I credit Jet-lag for what happened next. One second I was holding “Es ist schoen euch kennenzulernen” (it is nice to meet you) trying to figure out if euch is accusative or dative and if that mattered, the next I was rambling about a bunch of random stuff. It was like the walls that were holding me back fell down and I was finally free. It is a feeling that I will remember forever. As bad as the embarrassment of failure is and as many times as I felt it over the years, it was all worth it for that moment. To see the family exchange glances with each other with naked wonder on their faces. To hear them say, “wow, er is fast perfekt” (he is almost perfect).

Bliss.

Oddly, my speaking regressed as I stayed mostly due to exhaustion. I think I may have slept five hours a night total because if I was going to be in Germany, I was going to be awake for most of it. Either way, I had broken down a huge barrier and could finally see the light at the end of the tunnel.

I would love to say that I lived happily ever after and was fluent from that point, but the hurdle of fear and embarrassment would appear over and over again. I took German as a minor in college and enjoyed it, but every time I was confronted with a native speaker I would get tongue tied and lose my ability to speak well. I lived in Germany for six months and still struggled for various reasons. Immersion can lead to drowning and it is unsurprising why so many grab hold of anything familiar to avoid part of themselves being washed away.

It wasn’t until I was speaking German with a friend of mine when I finally pushed off the shackles of perfection that had been holding me down. It turns out the problem was personal, not language related at all.

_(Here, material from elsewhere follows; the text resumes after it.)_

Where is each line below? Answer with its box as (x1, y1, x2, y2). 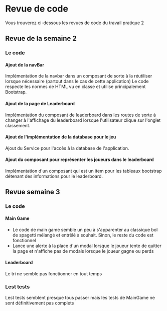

You see, for a lot of my life with strangers and people I want to make a good impression on, I am not myself. I put forward my best qualities and bury the tiredness, the exasperation. I ignore what my body is telling me and try to be the person that they need, to put on a front of strength for them. Not to say it's not me, I just wouldn’t allow myself to be seen as anything other than perfect.

When I spoke German, I would amp up and try to be interesting and engaging, which would result in people having a great time, but I couldn’t keep it up. It was exhausting. And since it was exhausting, it was easier to avoid the situation altogether. I would rather be alone than have to put on a front.

Well that situation eventually spiraled out of control in all aspects of my life and when I went to pick up the pieces, I had no energy to do that anymore. What people saw was what I actually felt.

But weirdly, the response was the same as normal. No one really noticed.

I thought I had to be the best, turns out they would have been just as happy with the real me, tiredness and all. I had the “don’t worry about what others think” down, I just never got to the “just be me” part of it.

But speaking to my friend in German was easy. I didn’t really have to worry because he was about as good as I was and when we made a mistake we either laughed or just waved it off and continued. I didn’t really care if he thought my German was bad and it had the opposite effect of making my German better. But not better in the context of high energy having a good day, better in the context of having a beer and shooting the shit. I didn’t have to be “on” when speaking German anymore.

Now, I can go long stretches without speaking any German and have no issues retaining what I know. I credit this to having memorized a lot of songs and honestly just working so hard at it for so long. If it took me about ten years to be comfortably fluent with natives at the drop of a hat, it would likely take me ten years of not thinking about it once to forget it.

As long as I listen to some music every now and then and maybe watch a video, I will always be able to have a conversation.

I do not purport to be this expert on all things German, but I learned enough to let my personality show through, to meet people with a grin and chat about whatever they want to talk about. My basics are solid as a rock so leaning into the more complex topics is just a question of time and inclination. I couldn’t be an engineer at the moment in Germany, nor could I talk politics, but I could listen, ask questions, and joke around about it.

And after all, what more could I want.